Je souhaite le meilleur pour les semaines et les mois à venir à tous les participants de ce groupe de travail particulier. Je les remercie d’avance pour les efforts particuliers qui seront fournis afin d’arriver à un accord. Nous devrons ensuite élaborer cet accord qui dépassera surement le mandat actuel. Il y aura du travail en suffisance pour mes successeurs, peu importe de quel parti ils proviennent. Mais si la Commission que nous instituons aujourd’hui arrive à un agencement visionnaire et dont les contours sont bien définis, je m’attends à ce que le prochain ministre de la Justice se mette également à cette table de négociations.

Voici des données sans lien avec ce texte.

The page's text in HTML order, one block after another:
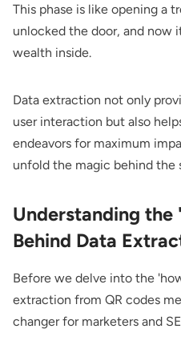
This phase is like opening a
unlocked the door, and now
wealth inside.
Data extraction not only
user interaction but also
endeavors for maximum
unfold the magic behind the
Understanding
Behind Data
Before we delve into the
extraction from QR codes
changer for marketers and
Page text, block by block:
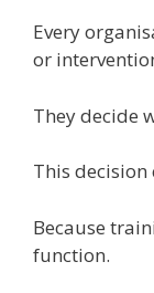
Every
or
They decide
This
Because
function.
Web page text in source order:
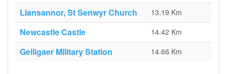
Llansannor, St Senwyr Church 13.19 Km
Newcastle Castle 14.42 Km
Gelligaer Military Station 14.66 Km
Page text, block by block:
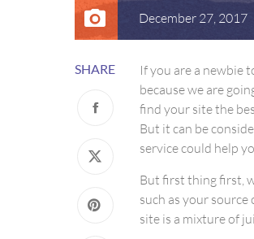
December 27, 2017
SHARE
If you are a newbie
because we are
find your site the
But it can be
service could help
But first thing first,
such as your
site is a mixture of
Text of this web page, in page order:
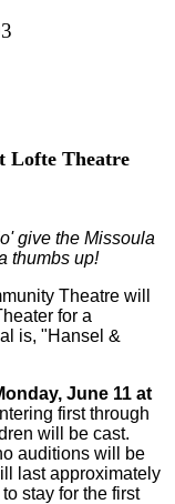
Lofte Theatre
give the Missoula
thumbs up!
Theatre will
for a
is, "Hansel &
June 11 at
first through
will be cast.
auditions will be
last approximately
stay for the first
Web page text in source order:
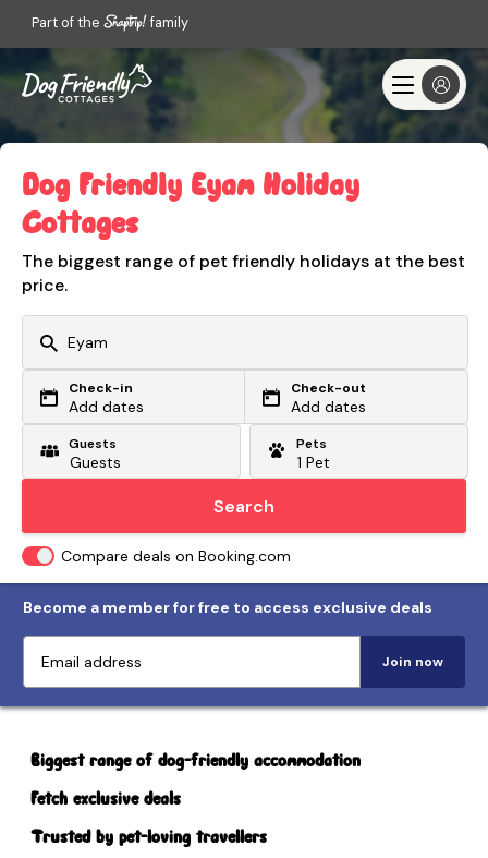
Part of the family
Dog Friendly Eyam Holiday
Cottages
The biggest range of pet friendly holidays at the best
price.
Or search by driving time
From my postcode
Check-in
Add dates
Check-out
Add dates
Guests Pets
Search
Compare deals on Booking.com
Become a member for free to access exclusive deals
Join now
Biggest range of dog-friendly accommodation
Fetch exclusive deals
Trusted by pet-loving travellers
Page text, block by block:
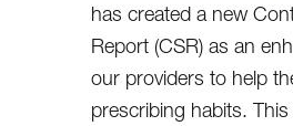
has created a new
Report (CSR) as an
our providers to help
prescribing habits.
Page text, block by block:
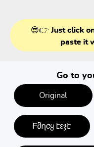
😎👉 Just click
paste it
Go to
Original
ᖴმղƈყ էεჯէ
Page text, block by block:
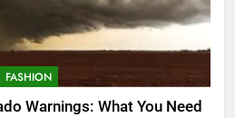
FASHION
Warnings: What You Need
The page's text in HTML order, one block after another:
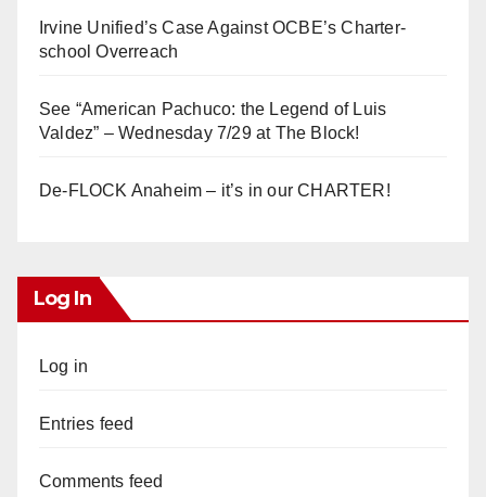
Irvine Unified’s Case Against OCBE’s Charter-
school Overreach
See “American Pachuco: the Legend of Luis
Valdez” – Wednesday 7/29 at The Block!
De-FLOCK Anaheim – it’s in our CHARTER!
Log In
Log in
Entries feed
Comments feed
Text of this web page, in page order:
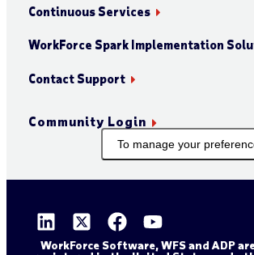
Continuous Services
WorkForce Spark Implementation
Contact Support
Community Login
To manage your
WorkForce Software, WFS and ADP
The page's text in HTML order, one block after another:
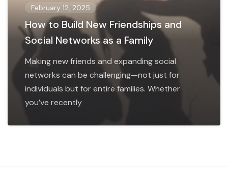
February 12, 2025
How to Build New Friendships and
Social Networks as a Family
Making new friends and expanding social
networks can be challenging—not just for
individuals but for entire families. Whether
you’ve recently
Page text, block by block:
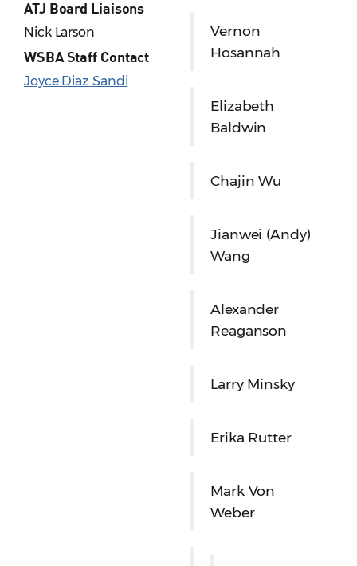
ATJ Board Liaisons
Nick Larson
WSBA Staff Contact
Joyce Diaz Sandi
Vernon
Hosannah
Elizabeth
Baldwin
Chajin Wu
Jianwei (Andy)
Wang
Alexander
Reaganson
Larry Minsky
Erika Rutter
Mark Von
Weber
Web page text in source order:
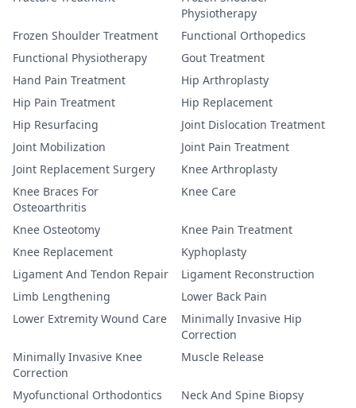
Physiotherapy
Frozen Shoulder Treatment
Functional Orthopedics
Functional Physiotherapy
Gout Treatment
Hand Pain Treatment
Hip Arthroplasty
Hip Pain Treatment
Hip Replacement
Hip Resurfacing
Joint Dislocation Treatment
Joint Mobilization
Joint Pain Treatment
Joint Replacement Surgery
Knee Arthroplasty
Knee Braces For
Osteoarthritis
Knee Care
Knee Osteotomy
Knee Pain Treatment
Knee Replacement
Kyphoplasty
Ligament And Tendon Repair
Ligament Reconstruction
Limb Lengthening
Lower Back Pain
Lower Extremity Wound Care
Minimally Invasive Hip
Correction
Minimally Invasive Knee
Correction
Muscle Release
Myofunctional Orthodontics
Neck And Spine Biopsy
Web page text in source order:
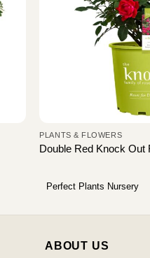
PLANTS & FLOWERS
Double Red Knock Out
Perfect Plants Nursery
ABOUT US
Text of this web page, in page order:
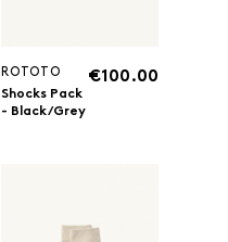
ROTOTO
Shocks Pack
- Black/Grey
€100.00
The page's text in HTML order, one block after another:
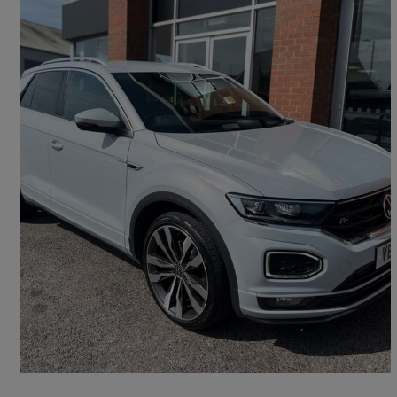
2021 Volkswagen T-Roc
2.0 Tdi Evo R-line 5dr Dsg 30,440 miles
£19,690 Fair Deal
Petersfield

Je remercie d’avance les académiciens qui offriront le soutien nécessaire au groupe de travail et qui sont aujourd’hui présents. Pour les aspects de gestion ce sont le prof. Annie HONDEGHEM, prof. Doct. DEPREZ et prof. Bruno BROUCKER (de la KULeuven), Prof. Doct. Frédéeric SCHOENAERTS (Ulg) et Prof. Doct. Jan MATTIJS (ULB). Ils constituaient le consortium qui a fait une étude des différentes propositions. En outre, nous faisons appel au centre Interuniversitaire pour droit judiciaire qui regroupe tous les centres belges pour le droit judiciaire pour tous les aspects du droit judiciaire, droit constitutionnel.
Le président du centre interuniversitaire Prof. Dr. Bruno Mae, VUB est également présent.
Chers collègues,
J’espère que nos discussions seront ouvertes, inventives et allant droit au but.
J’espère que nous pouvons montrer au public qu’une concertation politique peut mener à des solutions cohérentes. En ce qui me concerne, je ferai tout mon possible pour réaliser, avec vous, ces projets.